Yeardley: [00:06:44] Wow.

Dave: [00:06:44] He’s a recreational heroin user.

Justin: [00:06:47] Nah, no such thing. But yeah, he recognized it early on before it destroyed his life, that he had this problem and was doing whatever he could, however he could to make a change.

Yeardley: [00:06:56] Right. And was he married, has kids, that kind of thing?

Justin: [00:06:59] Not married, had a child. That also was some motivation for this is doing right and being around for his child. But yeah, just not what we typically see, especially with heroin. It’s so devastating that we usually don’t see it until it’s well past this phase of the addiction.

Dave: [00:07:12] Good for him. I’m impressed. It’s so rare to hear that.

Yeardley: [00:07:16] That’s extraordinary. So, Jeff says, “I’m making a change. I would like your help.” You do this controlled buy and then what?

Justin: [00:07:23] So, we make the controlled buy. And that process is fairly straightforward. We meet with him beforehand, and we check and make sure he doesn’t have any drugs on him before this controlled buy thus the controlled nature. And so, that way, I’m able to, when I apply for a search warrant, say, before this happened, I know that Jeff didn’t bring any of his own drugs, or he’s not setting this guy up. I can swear to that in an affidavit. So, we check him for drugs, also money to make sure I can say my money was used to buy those drugs. Again, it’s just that control, and it’s super controlled environment. There’s really no question as to what happens after we meet with him.

[00:07:56] We then let him make his way to this house. The whole time he’s under surveillance, either with myself or other detectives who are in the area and able to watch him and put him to that front door. And so, we know he went to that house. And he goes in, and it’s quick. He’s in there for 5 minutes or 10 minutes maybe, and comes back to our meeting location, and gives me a baggie with a gram of heroin. So, roughly $100 worth of heroin, which isn’t a whole lot, depending on the habit. It’s maybe a day’s worth. And so, it’s an expensive problem. So, we make that buy. He goes on his way. I bring the drugs back here, lodge them into evidence, and then draft a search warrant for this house just based on that controlled buy. Finish that up. It’s a pretty quick process. Within a day or two present it to a judge who signs off on the warrant, grants it. And at that point, we’re authorized to then go search that house.

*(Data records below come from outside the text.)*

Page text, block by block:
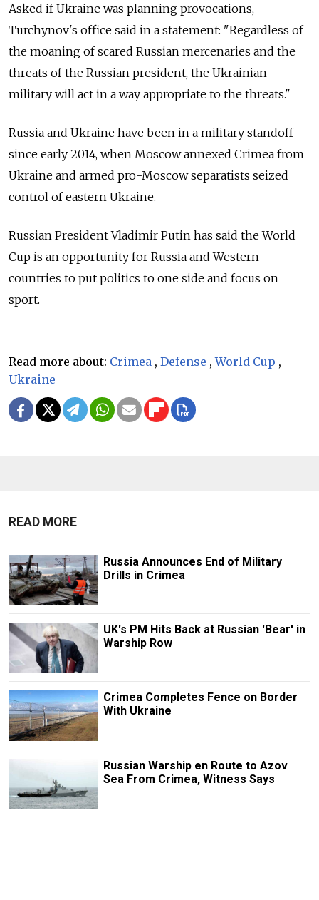
Asked if Ukraine was planning provocations,
Turchynov's office said in a statement: "Regardless of
the moaning of scared Russian mercenaries and the
threats of the Russian president, the Ukrainian
military will act in a way appropriate to the threats."
Russia and Ukraine have been in a military standoff
since early 2014, when Moscow annexed Crimea from
Ukraine and armed pro-Moscow separatists seized
control of eastern Ukraine.
Russian President Vladimir Putin has said the World
Cup is an opportunity for Russia and Western
countries to put politics to one side and focus on
sport.
Read more about: Crimea , Defense ,World Cup ,
Ukraine
READ MORE
Russia Announces End of Military
Drills in Crimea
UK's PM Hits Back at Russian 'Bear' in
Warship Row
Crimea Completes Fence on Border
With Ukraine
Russian Warship en Route to Azov
Sea From Crimea, Witness Says

Yeardley: [00:08:45] And that house, though it had been a problem, had never been searched before?

Justin: [00:08:49] Correct. I think our officers had been inside for a couple of different reasons on various calls, disputes, that type of thing, but nothing that gave them the authority to search all the dresser drawers, and get into safes and lockboxes, and stuff like that. They never had the teeth they needed to go in there and really take care of the problem.

Yeardley: [00:09:06] Got it.

Justin: [00:09:07] So, once I obtained the search warrant, our detectives division– At the time, there’s two of us working drug cases and then the rest of our team had different assignments, but they all come together when we have these types of search warrants to do. And so, I brief our team.

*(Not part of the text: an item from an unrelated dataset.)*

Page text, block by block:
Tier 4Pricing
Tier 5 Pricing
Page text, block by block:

Yeardley: [00:09:20] How many in the team?

Justin: This day, there’s 10, roughly, give or take. I don’t remember if everyone was available that day.

Yeardley: [00:09:26] That’s roughly the whole detective pool in your small-town agency,

Justin: [00:09:30] Correct. Yeah.

Yeardley: [00:09:31] I think it’s remarkable for big city agencies. There are, who knows how many, 30 detectives or something?

Dave: [00:09:37] Yeah. The neighboring city, they’ve got dozens more than we have.

Yeardley: [00:09:41] And you are expected to produce the same high-quality work product as a large agency with fewer resources. I always try to drive that home whenever I talk about our podcast on an interview or something, that just because you’re smaller, the bar doesn’t drop. The bar is not lower.

Dave: [00:10:00] No, because the bar is set by the courts. And the bar honestly is set by an individual police officer or detective. If you have pride in your work and you’re doing it the right way, not violating people’s rights, you want to do it the right way. That way it’s justifiable A, to yourself and to a court, to a juror, all that stuff.

Yeardley: [00:10:20] So, 10 people are helping you search this house?

Justin: [00:10:24] Yeah. We brief it. I have a general idea of the layout of the house from Jeff who’s been inside and knows where the living room is, where the kitchen is, and the bedrooms are. And so, he relays that to me, and I share it with the rest of the team. They have as much information as they can going into this search warrant, because we know who comes and goes from there. And so, we have an idea, but you never know what you’re going to get into. You don’t know about weapons, or dogs, small children. You just never know for sure. The first piece of it is securing the location, so making it safe for ourselves, everyone that’s there, neighbors, anything like that. And so, we coordinate how we’re going to make the entry and then we go execute it.

Yeardley: [00:10:58] Is it broad daylight or is it nighttime?

Justin: [00:11:00] It’s daylight. It’s shortly after 07:00 in the morning. The search warrants themselves specify whether there’s 24 hours service where you can serve it at any time, or and in this case, it was a 07:00 AM to 10:00 PM service window.

Dave: [00:11:13] There’s limits on the invasive nature of the government coming to your property. So, there’s consideration for the targets of search warrants from the government.

Justin: [00:11:25] Basically, affords people a little bit of privacy or convenience, so that we’re not kicking their doors in at 04:00 AM for no reason.

Yeardley: [00:11:32] That’s interesting. Okay. But also, I’ve heard you guys say that these drug dealers and users are often not usually early risers unless they’ve been up all night.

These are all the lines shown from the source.